◆ TASK TO CARRY OUT
What you return should be the lines from the one with "tense serves a unique" through the one with "Sometimes, businesses can" in the data below, reproduced exactly with both ends, and no pictures at all.

Dataset entries
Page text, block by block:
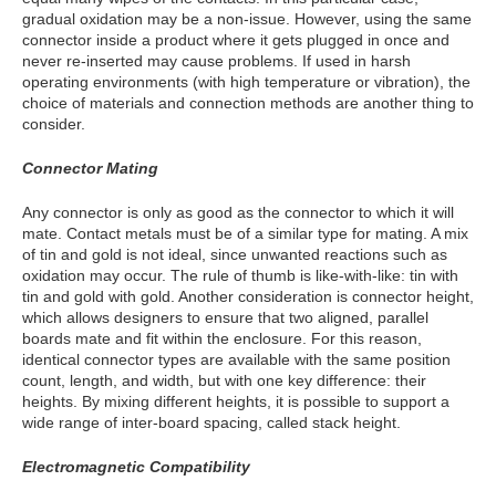
gradual oxidation may be a non-issue. However, using the same
connector inside a product where it gets plugged in once and
never re-inserted may cause problems. If used in harsh
operating environments (with high temperature or vibration), the
choice of materials and connection methods are another thing to
consider.
Connector Mating
Any connector is only as good as the connector to which it will
mate. Contact metals must be of a similar type for mating. A mix
of tin and gold is not ideal, since unwanted reactions such as
oxidation may occur. The rule of thumb is like-with-like: tin with
tin and gold with gold. Another consideration is connector height,
which allows designers to ensure that two aligned, parallel
boards mate and fit within the enclosure. For this reason,
identical connector types are available with the same position
count, length, and width, but with one key difference: their
heights. By mixing different heights, it is possible to support a
wide range of inter-board spacing, called stack height.
Electromagnetic Compatibility
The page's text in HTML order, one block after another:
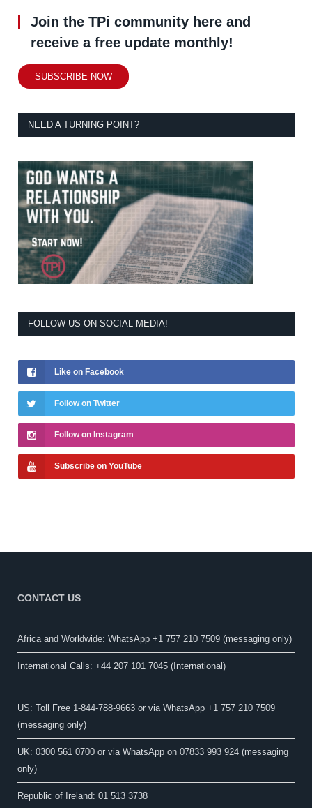
Join the TPi community here and
receive a free update monthly!
SUBSCRIBE NOW
NEED A TURNING POINT?
FOLLOW US ON SOCIAL MEDIA!
Like on Facebook
Follow on Twitter
Follow on Instagram
Subscribe on YouTube
CONTACT US
Africa and Worldwide: WhatsApp +1 757 210 7509 (messaging only)​
International Calls: +44 207 101 7045 (International)
US: Toll Free 1-844-788-9663 or via WhatsApp +1 757 210 7509
(messaging only)
UK: 0300 561 0700 or via WhatsApp on 07833 993 924 (messaging
only)
Republic of Ireland: 01 513 3738
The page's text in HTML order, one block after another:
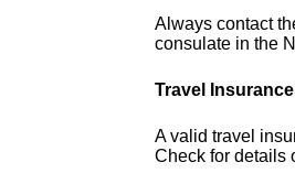
Always contact
consulate in the
Travel
A valid travel
Check for details
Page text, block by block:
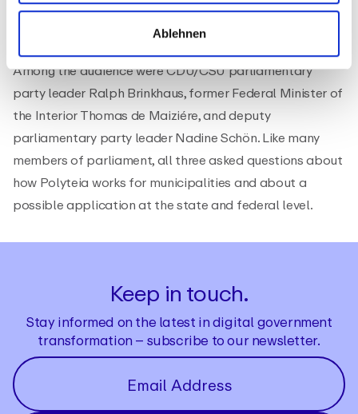
Ablehnen
Among the audience were CDU/CSU parliamentary
party leader Ralph Brinkhaus, former Federal Minister of
the Interior Thomas de Maiziére, and deputy
parliamentary party leader Nadine Schön. Like many
members of parliament, all three asked questions about
how Polyteia works for municipalities and about a
possible application at the state and federal level.
Keep in touch.
Stay informed on the latest in digital government
transformation – subscribe to our newsletter.
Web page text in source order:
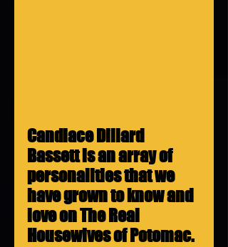
Candiace Dillard
Bassett is an array of
personalities that we
have grown to know and
love on The Real
Housewives of Potomac.
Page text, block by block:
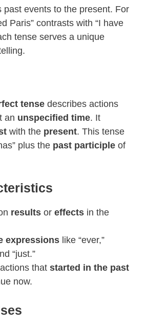
past events to the present. For
Paris” contrasts with “I have
tense serves a unique
tense describes actions
an unspecified time. It
with the present. This tense
plus the past participle of
results or effects in the
expressions like “ever,”
“just.”
that started in the past
now.
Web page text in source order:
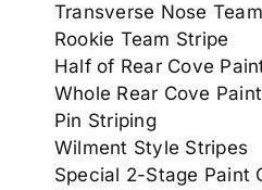
Transverse Nose
Rookie Team Stripe
Half of Rear Cove
Whole Rear Cove
Pin Striping
Wilment Style Stripes
Special 2-Stage Paint
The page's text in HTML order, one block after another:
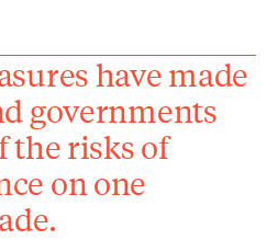
have made
governments
the risks of
on one
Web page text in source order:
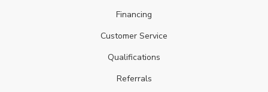
Financing
Customer Service
Qualifications
Referrals
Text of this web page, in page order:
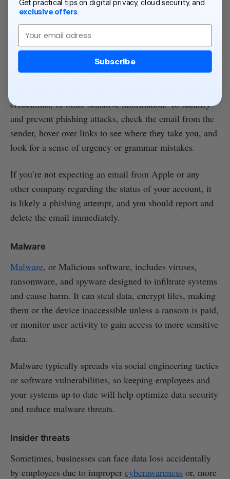
Phishing emails target users with malicious links that
credentials, or other sensitive information. To identify
and prevent phishing attacks, check the email from the
sender, hover over links to see where they take you, and
look for a sense of urgency or grammar mistakes.
If you’re not expecting an email from Apple or any
other company regarding the status of your account, it
is likely a phishing attempt, and you should report and
delete the email immediately.
Malware
Malware, or Malicious software, includes viruses,
ransomware, and spyware designed to infiltrate systems
and cause harm. It can steal data, encrypt files, making
them or the device inaccessible unless a ransom is paid,
or monitor user activity to gain access to more sensitive
data.
Malware typically spreads via social engineering tactics
or software vulnerabilities, so keeping employees and
your systems up to date will help optimize data security
and reduce malware threats.
Insider threats
Sometimes, businesses can face data loss accidentally
by employees due to improper cyberawareness or, more
Get practical tips on digital privacy, cloud security, and
exclusive offers
Email
Subscribe
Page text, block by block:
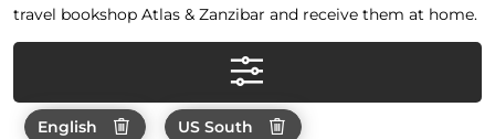
travel bookshop Atlas & Zanzibar and receive them at home.
English US South
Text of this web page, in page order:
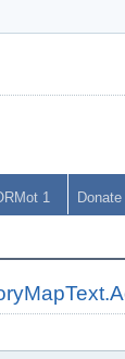
1 Donate
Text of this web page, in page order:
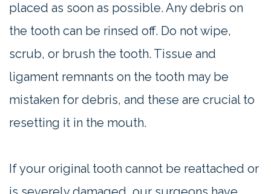
placed as soon as possible. Any debris on
the tooth can be rinsed off. Do not wipe,
scrub, or brush the tooth. Tissue and
ligament remnants on the tooth may be
mistaken for debris, and these are crucial to
resetting it in the mouth.
If your original tooth cannot be reattached or
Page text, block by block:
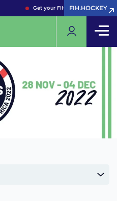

◆ YOUR SOLUTION
tense serves a unique
tense describes actions
an unspecified time. It
with the present. This tense
plus the past participle of
results or effects in the
expressions like “ever,”
“just.”
that started in the past
now.
Web page text in source order:
Transverse Nose
Rookie Team Stripe
Half of Rear Cove
Whole Rear Cove
Pin Striping
Wilment Style Stripes
Special 2-Stage Paint
The page's text in HTML order, one block after another:
have made
governments
the risks of
on one
Web page text in source order:
Financing
Customer Service
Qualifications
Referrals
Text of this web page, in page order:
Phishing emails target users with malicious links that
credentials, or other sensitive information. To identify
and prevent phishing attacks, check the email from the
sender, hover over links to see where they take you, and
look for a sense of urgency or grammar mistakes.
If you’re not expecting an email from Apple or any
other company regarding the status of your account, it
is likely a phishing attempt, and you should report and
delete the email immediately.
Malware
Malware, or Malicious software, includes viruses,
ransomware, and spyware designed to infiltrate systems
and cause harm. It can steal data, encrypt files, making
them or the device inaccessible unless a ransom is paid,
or monitor user activity to gain access to more sensitive
data.
Malware typically spreads via social engineering tactics
or software vulnerabilities, so keeping employees and
your systems up to date will help optimize data security
and reduce malware threats.
Insider threats
Sometimes, businesses can face data loss accidentally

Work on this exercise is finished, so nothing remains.